The easiest way to understand a society's culture is to study its artists and writers. In Karachi, a city burdened by lawlessness and constant conflict, even its artists are not spared of the chaos.
This emotion of conflict and aggression came out in an outburst as the Karachi commissioner Shoaib Ahmed Siddiqui addressed a press conference on Wednesday, regarding the elections for the governing body of the Arts Council of Pakistan, Karachi.
As the commissioner read out the dates and schedule for the elections, rival groups who sat opposite each other raised a ruckus, shouting allegations against each other's candidates. The commissioner was starkly interrupted on at least three occasions by the members of these disgruntled groups during the course of his press briefing.
When Siddiqui announced that the polls will be conducted on December 21, one enthusiastic member interrupted him to suggest he must set a meeting to set the code of conduct for the elections as the candidates had not reached a consensus on the issue thus far. Subsequently, the commissioner was forced to announce that a meeting to decide the code of conduct will be held after the press conference.
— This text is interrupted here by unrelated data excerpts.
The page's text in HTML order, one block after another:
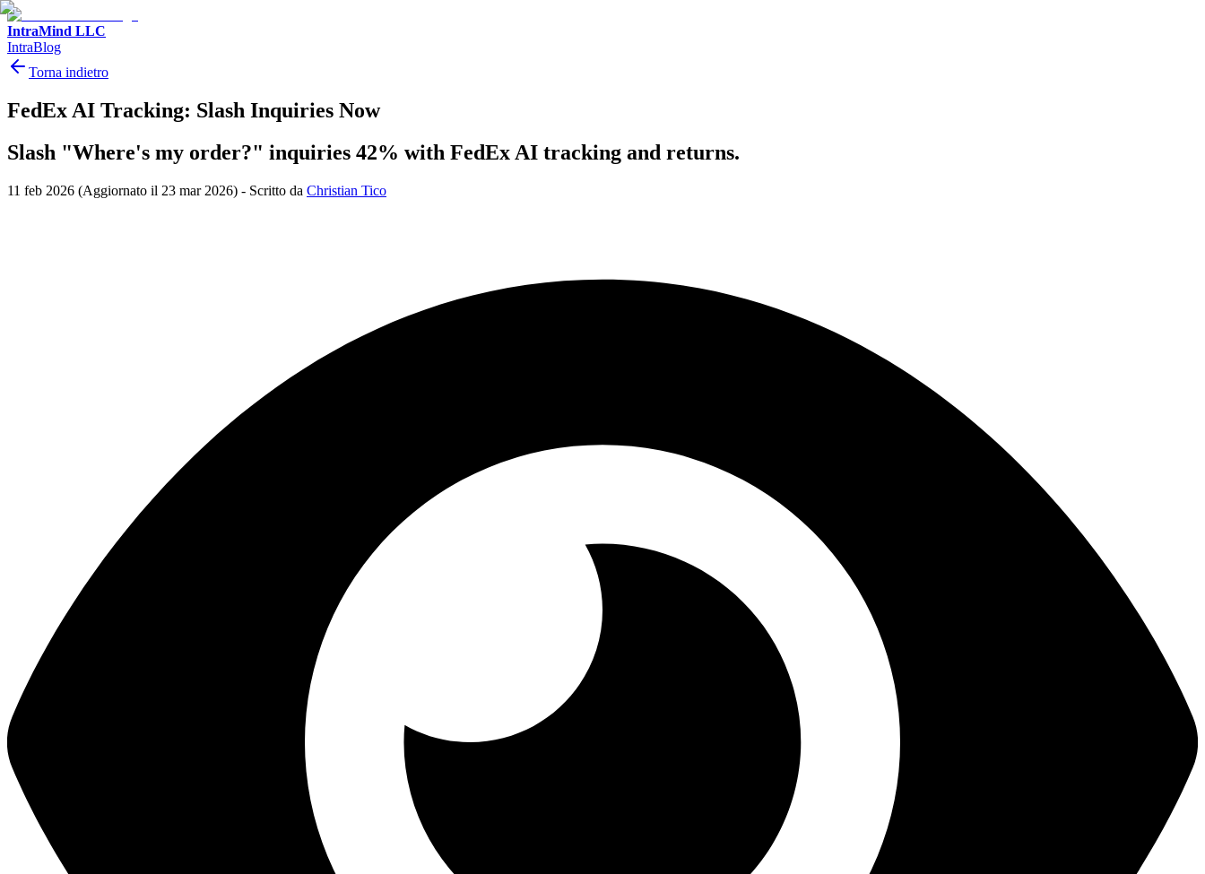
IntraMind LLC
IntraBlog
Torna indietro
FedEx AI Tracking: Slash Inquiries Now
Slash "Where's my order?" inquiries 42% with FedEx AI tracking and returns.
11 feb 2026 (Aggiornato il 23 mar 2026) - Scritto da Christian Tico
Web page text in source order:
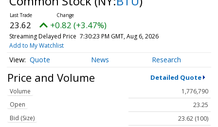
23.62 +0.82 (+3.47%)
Streaming Delayed Price 7:30:23 PM GMT, Aug 6, 2026
Add to My Watchlist
Quote News Research
Price and Volume Detailed Quote
Volume
1,776,790
Open
23.25
Bid (Size)
23.62 (100)
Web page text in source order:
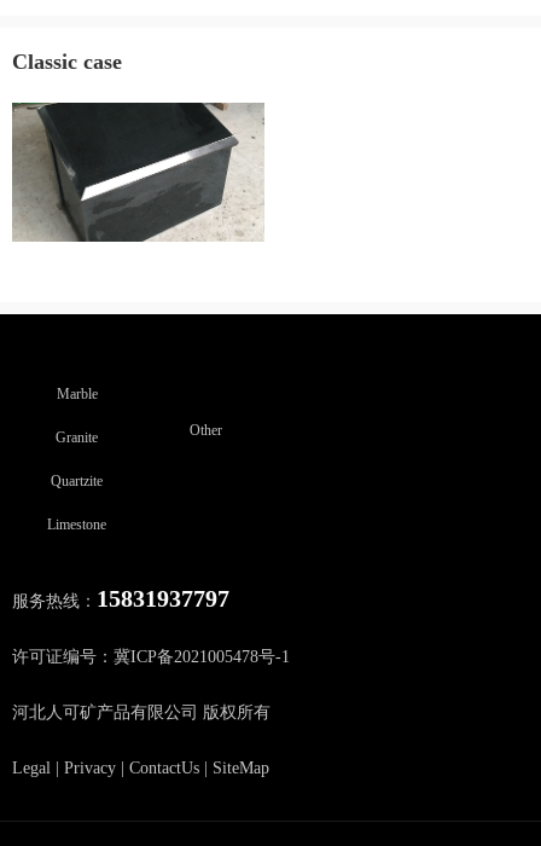
Classic case
Legal Privacy ContactUs SiteMap
河北人可矿产品有限公司 版权所有
许可证编号：冀ICP备2021005478号-1
服务热线： 15831937797
Marble
Granite
Quartzite
Limestone
Other
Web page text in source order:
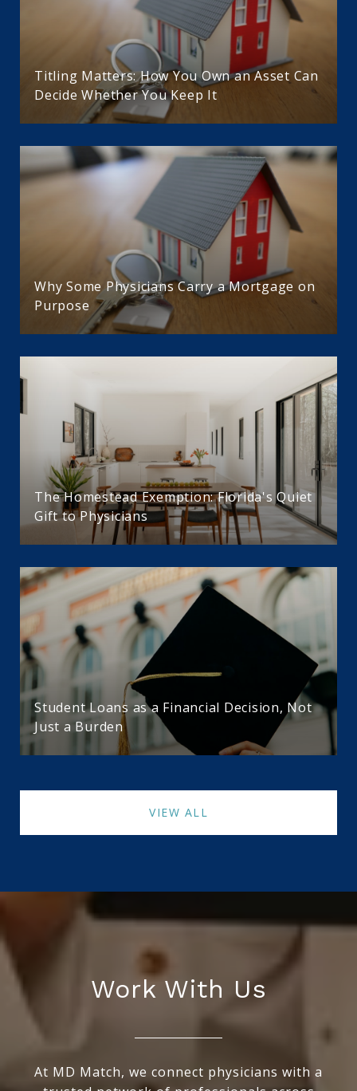
Titling Matters: How You Own an Asset Can
Decide Whether You Keep It
Why Some Physicians Carry a Mortgage on
Purpose
The Homestead Exemption: Florida's Quiet
Gift to Physicians
Student Loans as a Financial Decision, Not
Just a Burden
VIEW ALL
Work With Us
At MD Match, we connect physicians with a
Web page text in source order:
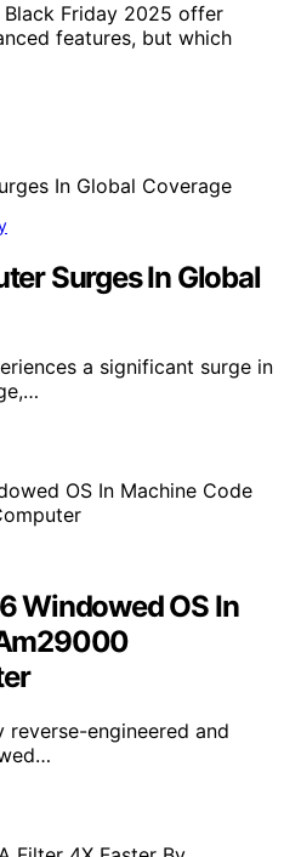
Friday 2025 offer
features, but which
Surges In Global
a significant surge in
Windowed OS In
reverse-engineered and
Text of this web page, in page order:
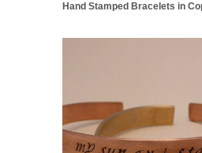
Hand Stamped Bracelets in
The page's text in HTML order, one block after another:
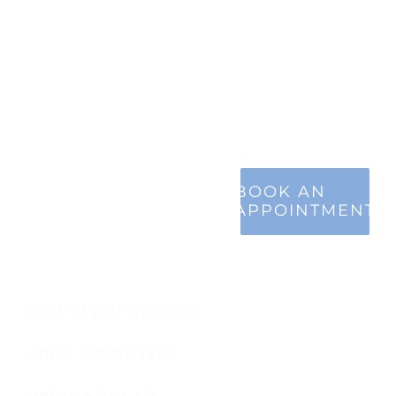
Appointment
BOOK AN
APPOINTMENT
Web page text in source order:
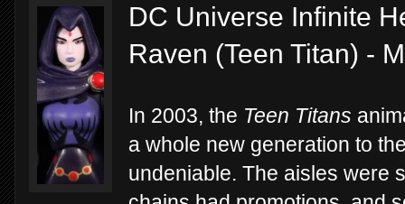
DC Universe Infinite
Raven (Teen Titan) -
In 2003, the Teen Titans
a whole new generation to
undeniable. The aisles were
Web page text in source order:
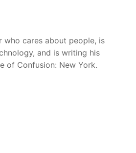
who cares about people, is
and is writing his
of Confusion: New York.
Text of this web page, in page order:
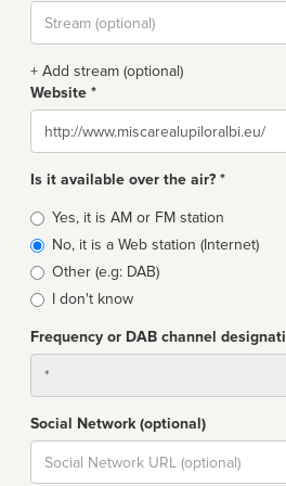
Stream
url
+ Add stream (optional)
Website *
Website
Is it available over the air? *
Broadcast
type
Yes, it is AM or FM station
No, it is a Web station (Internet)
Other (e.g: DAB)
I don't know
Frequency or DAB channel
Social Network (optional)
Social
url
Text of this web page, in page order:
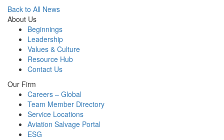
Back to All News
About Us
Beginnings
Leadership
Values & Culture
Resource Hub
Contact Us
Our Firm
Careers – Global
Team Member Directory
Service Locations
Aviation Salvage Portal
ESG
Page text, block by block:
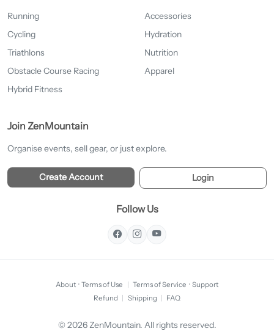
Running
Cycling
Triathlons
Obstacle Course Racing
Hybrid Fitness
Accessories
Hydration
Nutrition
Apparel
Join ZenMountain
Organise events, sell gear, or just explore.
Create Account Login
Follow Us
About · Terms of Use | Terms of Service · Support
Refund | Shipping | FAQ
© 2026 ZenMountain. All rights reserved.

The commissioner, who is also the chief election commissioner of the arts council's briefed about the procedure and code of conduct for the elections day on December 21. The Arts Council of Pakistan, Karachi, currently has 6,850 registered members, out of which 5,716 are eligible to vote. They will elect the president, vice president, joint-secretary, treasurer and 12-member governing body for the year, 2015.
On Monday, some members belonging to Shehr-e-Quaid panel accused the sitting office bearers and the governing body of financial irregularities and corruption.
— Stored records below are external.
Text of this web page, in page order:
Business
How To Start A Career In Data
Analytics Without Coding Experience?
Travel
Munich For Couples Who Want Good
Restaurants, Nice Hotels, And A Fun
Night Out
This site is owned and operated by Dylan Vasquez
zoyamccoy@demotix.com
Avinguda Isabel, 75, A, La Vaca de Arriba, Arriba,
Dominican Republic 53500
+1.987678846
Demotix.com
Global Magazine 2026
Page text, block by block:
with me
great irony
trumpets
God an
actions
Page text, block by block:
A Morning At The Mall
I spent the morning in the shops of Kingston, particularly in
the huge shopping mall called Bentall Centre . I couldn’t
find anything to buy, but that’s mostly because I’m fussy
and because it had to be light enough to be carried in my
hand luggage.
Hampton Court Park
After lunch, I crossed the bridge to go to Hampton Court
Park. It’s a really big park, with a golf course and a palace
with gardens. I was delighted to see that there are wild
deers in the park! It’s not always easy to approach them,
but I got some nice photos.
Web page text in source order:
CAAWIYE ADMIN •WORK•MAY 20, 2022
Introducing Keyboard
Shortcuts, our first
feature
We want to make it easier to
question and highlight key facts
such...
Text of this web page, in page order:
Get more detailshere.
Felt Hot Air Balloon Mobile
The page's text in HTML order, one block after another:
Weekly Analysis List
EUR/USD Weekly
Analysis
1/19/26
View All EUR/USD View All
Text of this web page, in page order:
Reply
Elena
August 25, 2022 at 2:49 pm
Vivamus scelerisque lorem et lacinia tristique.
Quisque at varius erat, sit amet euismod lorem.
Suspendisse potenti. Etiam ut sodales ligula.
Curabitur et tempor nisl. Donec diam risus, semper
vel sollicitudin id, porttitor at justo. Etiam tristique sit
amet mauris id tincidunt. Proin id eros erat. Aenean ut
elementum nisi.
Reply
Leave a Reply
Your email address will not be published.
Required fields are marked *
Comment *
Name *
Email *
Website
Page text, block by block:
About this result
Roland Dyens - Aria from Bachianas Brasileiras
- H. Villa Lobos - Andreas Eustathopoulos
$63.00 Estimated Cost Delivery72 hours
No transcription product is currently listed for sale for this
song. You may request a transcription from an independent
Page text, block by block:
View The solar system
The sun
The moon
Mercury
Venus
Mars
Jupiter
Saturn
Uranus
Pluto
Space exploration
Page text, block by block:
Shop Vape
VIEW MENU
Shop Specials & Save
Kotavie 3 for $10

Now led by Khalil Ahmed Nanitalwala, these members claimed that successive meetings of the annual general council had decided that the accounts of the Arts Council should be audited by AF Ferguson & Co. But these decisions were never implemented in the last five years.
Ahmed Shah, the current secretary of the Arts Council, however, denied these allegations and said that these were baseless charges aimed at defaming him. "If they had so many problems, why did they not bring them up six months or a year ago? Why now?" he questioned. According to him, it was never decided to hire AF Ferguson & Co. as auditors.
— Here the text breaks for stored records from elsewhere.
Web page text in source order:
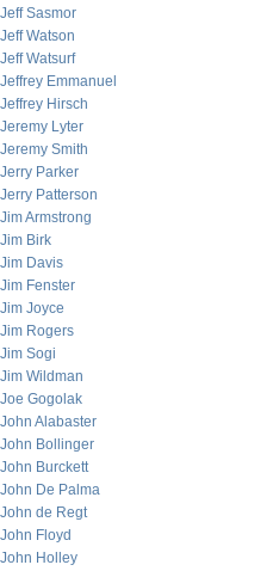
Jeff Sasmor
Jeff Watson
Jeff Watsurf
Jeffrey Emmanuel
Jeffrey Hirsch
Jeremy Lyter
Jeremy Smith
Jerry Parker
Jerry Patterson
Jim Armstrong
Jim Birk
Jim Davis
Jim Fenster
Jim Joyce
Jim Rogers
Jim Sogi
Jim Wildman
Joe Gogolak
John Alabaster
John Bollinger
John Burckett
John De Palma
John de Regt
John Floyd
John Holley
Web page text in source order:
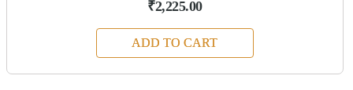
₹2,225.00
ADD TO CART
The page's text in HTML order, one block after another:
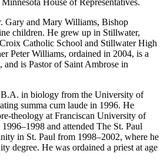
House of Representatives.
Gary and Mary Williams, Bishop
children. He grew up in Stillwater,
Catholic School and Stillwater High
Peter Williams, ordained in 2004, is a
and is Pastor of Saint Ambrose in
in biology from the University of
summa cum laude in 1996. He
theology at Franciscan University of
and attended The St. Paul
in St. Paul from 1998–2002, where he
degree. He was ordained a priest at age
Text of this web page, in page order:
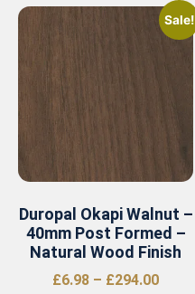
Sale!
Duropal Okapi Walnut –
40mm Post Formed –
Natural Wood Finish
£6.98 – £294.00
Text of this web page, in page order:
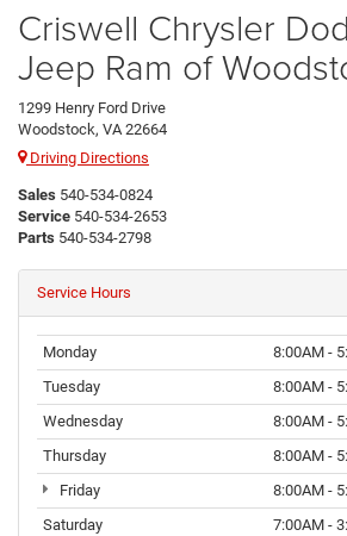
Criswell Chrysler
Jeep Ram of
1299 Henry Ford Drive
Woodstock, VA 22664
Driving Directions
Sales 540-534-0824
Service 540-534-2653
Parts 540-534-2798
Service Hours
Monday
8:00AM -
Tuesday
8:00AM -
Wednesday
8:00AM -
Thursday
8:00AM -
Friday
8:00AM -
Saturday
7:00AM -
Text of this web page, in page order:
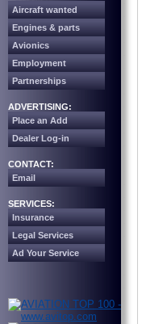
Aircraft wanted
Engines & parts
Avionics
Employment
Partnerships
ADVERTISING:
Place an Add
Dealer Log-in
CONTACT:
Email
SERVICES:
Insurance
Legal Services
Ad Your Service
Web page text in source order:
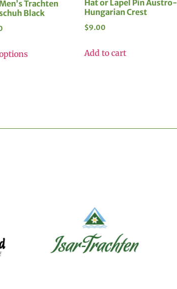
Trachten
Black
Hat or Lapel Pin Austro-
Hungarian Crest
$9.00
Add to cart
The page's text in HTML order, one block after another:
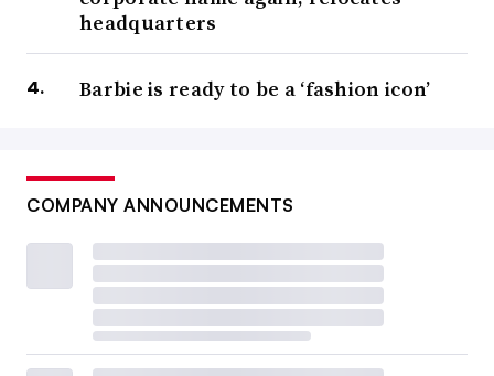
headquarters
Barbie is ready to be a ‘fashion icon’
COMPANY ANNOUNCEMENTS

With regards to claims of financial misappropriation, the members referred to the under-construction six-story building at the Arts Council's premises. More money has been spent on the unfinished basement and two floors than what was the estimated cost for the entire six-storey building. Ahmed Shah denied these allegations and said that cost went up due to escalation in the prices of all materials.
The Arts Council auditorium has been out-sourced to a company, Vision Beyond, which is allegedly owned by Ahmad Shah, claimed Khalil Ahmed Nanitalwala, based on documents from the Income Tax and Federal Board of Revenue. Accounts show that the Arts Council earned much less in six months from this auditorium than it went into the coffers of Vision Beyond, he said. Ahmad Shah, again, denied these allegations. He, however, shirked away from the questions regarding the ownership of Vision Beyond.
Quite interestingly, the figures given by both the parties contradict the audit reports they have provided, indicating their own confusion regarding the numbers they are using are using to accuse each other.
Published in The Express Tribune, December 4th, 2014.